Wednesday, October 04, 2006

Righteous Wrongs

The recent resignation of Florida GOP Congressman Foley for sending sexually suggestive communications to minors is an embarrassment to Republicans. The “party of values” turns out to have no corner on the virtue market at all. Indeed, this seedy episode adds yet another chapter to the growing epic of Republican ethics scandals, proving the age-old adage that absolute power corrupts absolutely.

Along the same lines, PBS is running an extraordinary documentary by renowned journalist Bill Moyers on the lobbying scandals affecting Jack Abramoff, Tom DeLay, Grover Nordquist, Ralph Reed, and others.

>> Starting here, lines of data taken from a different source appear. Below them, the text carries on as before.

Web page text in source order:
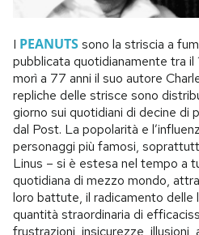
I PEANUTSsono la striscia a
pubblicata quotidianamente tra
morì a 77 anni il suo autore
repliche delle strisce sono
giorno sui quotidiani di decine di
dal Post. La popolarità e
personaggi più famosi,
Linus – si è estesa nel tempo a
quotidiana di mezzo mondo,
loro battute, il radicamento delle
quantità straordinaria di
frustrazioni, insicurezze, illusioni,
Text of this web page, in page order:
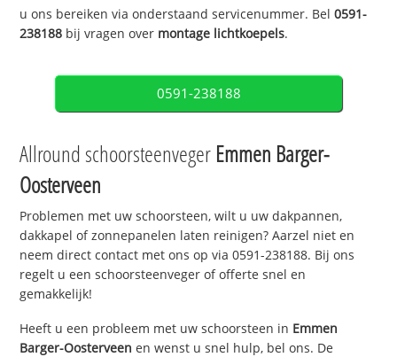
u ons bereiken via onderstaand servicenummer. Bel0591-
238188 bij vragen over montage lichtkoepels.
0591-238188
Allround schoorsteenveger Emmen Barger-
Oosterveen
Problemen met uw schoorsteen, wilt u uw dakpannen,
dakkapel of zonnepanelen laten reinigen? Aarzel niet en
neem direct contact met ons op via 0591-238188. Bij ons
regelt u een schoorsteenveger of offerte snel en
gemakkelijk!
Heeft u een probleem met uw schoorsteen in Emmen
Barger-Oosterveen en wenst u snel hulp, bel ons. De
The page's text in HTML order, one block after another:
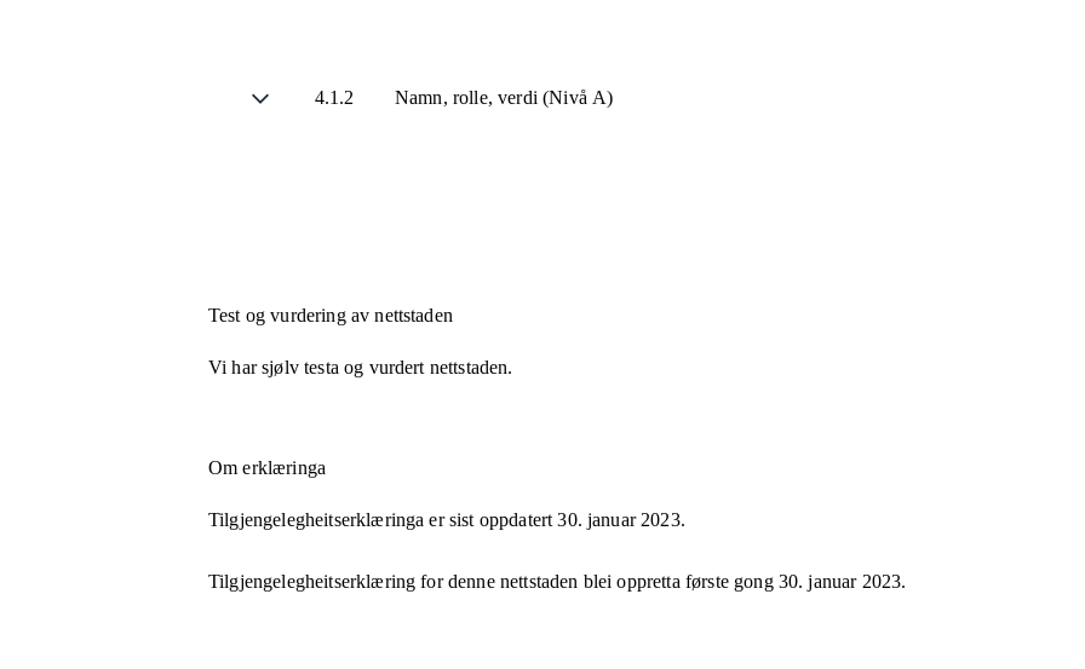
4.1.2 Namn, rolle, verdi (Nivå A)
Test og vurdering av nettstaden
Vi har sjølv testa og vurdert nettstaden.
Om erklæringa
Tilgjengelegheitserklæringa er sist oppdatert30. januar 2023.
Tilgjengelegheitserklæring for denne nettstaden blei oppretta første gong 30. januar 2023.
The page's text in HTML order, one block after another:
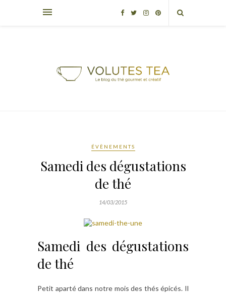
ÉVÈNEMENTS
Samedi des dégustations
de thé
14/03/2015
Samedi des dégustations
de thé
Petit aparté dans notre mois des thés épicés. Il
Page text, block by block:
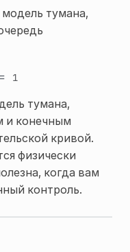
тумана,
1
тумана,
и конечным
кривой.
физически
когда вам
контроль.
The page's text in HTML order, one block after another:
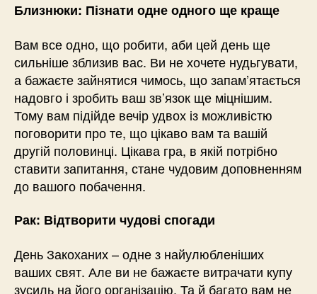
Близнюки: Пізнати одне одного ще краще
Вам все одно, що робити, аби цей день ще
сильніше зблизив вас. Ви не хочете нудьгувати,
а бажаєте зайнятися чимось, що запам’ятається
надовго і зробить ваш зв’язок ще міцнішим.
Тому вам підійде вечір удвох із можливістю
поговорити про те, що цікаво вам та вашій
другій половинці. Цікава гра, в якій потрібно
ставити запитання, стане чудовим доповненням
до вашого побачення.
Рак: Відтворити чудові спогади
День Закоханих – одне з найулюбленіших
ваших свят. Але ви не бажаєте витрачати купу
зусиль на його організацію. Та й багато вам не
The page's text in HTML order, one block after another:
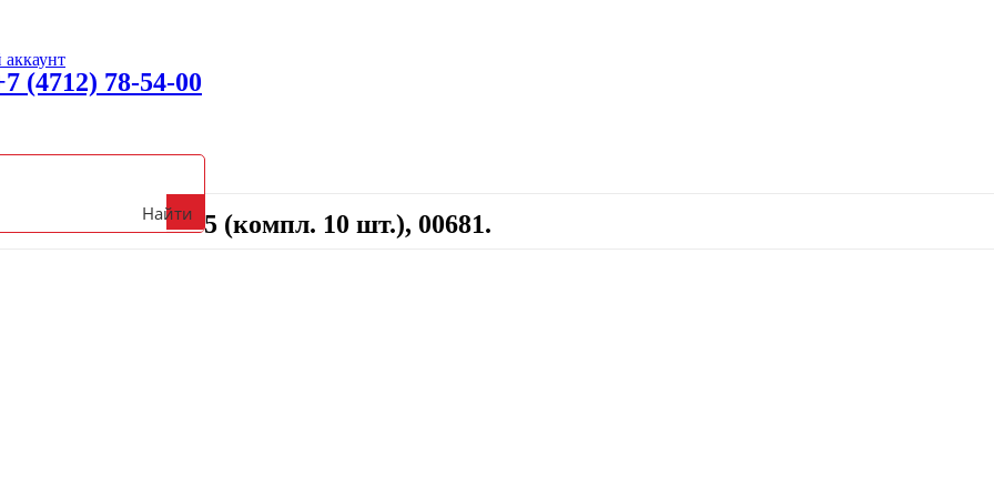
(4712) 78-54-00
Звонить с 09:00 до 18:00 (Пн-Пт)
Найти
шт.), 00681.
РОСОМЗ R-5 (компл. 10 шт.), 00681.
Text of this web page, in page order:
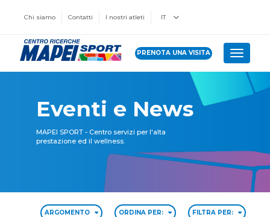
Chi siamo Contatti I nostri atleti IT
PRENOTA UNA VISITA Toggle
Eventi e News
MAPEI SPORT - Centro servizi per l'alta
prestazione ed il wellness.
ARGOMENTO ORDINA PER: FILTRA PER:
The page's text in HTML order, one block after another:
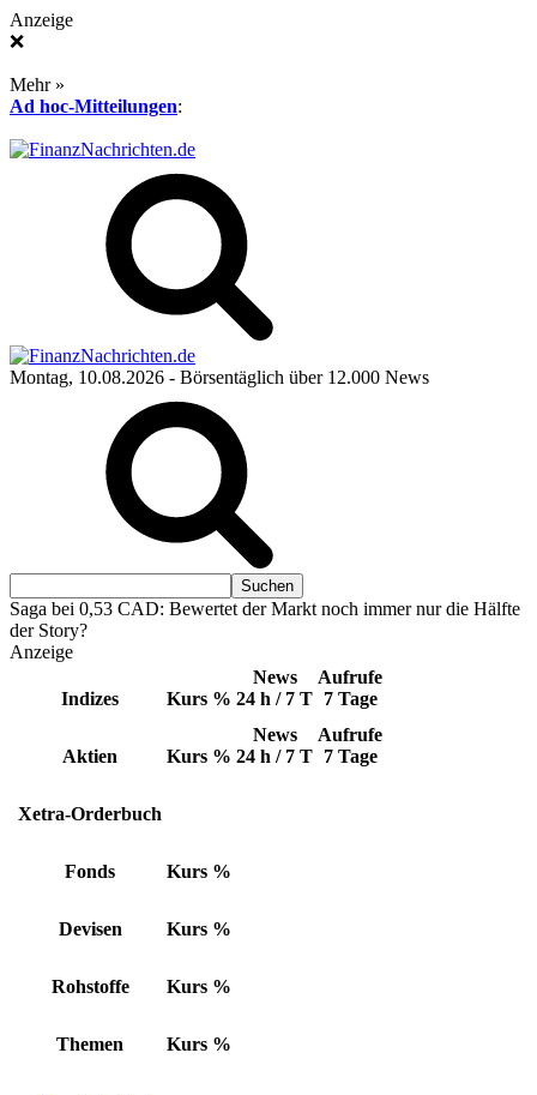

The show details just how morally bankrupt, arrogant, deceptive and greedy this gang of suited thugs were. It’s an object lesson in how our system of government can be corrupted by people who use religious rhetoric to manipulate and control others.

Both the Foley Fiasco and the Abramoff/DeLay Debacle demonstrate a sound principle of human conduct:

The more emphatically pious, religious, faithful and moral a person or party claims to be, the more likely they are to be hiding dysfunction, intolerance, bigotry, greed, anger, insecurity, confusion, repression, hypocrisy and/or sleaze.

When a person or party screams “WE ARE THE MOST VIRTUOUS,” they are almost certainly not.

Remember the infamous homophobia study? The most avowed gay-hating test subjects were the ones most aroused by homosexual images! It’s the same principle.

Extreme or absolute rhetoric, whether religious or cultural or otherwise, has been used to manipulate people through the ages. And our current crop of “Christian Right” politicians have done a great job recently of revealing who they really are. Neither Christian nor right.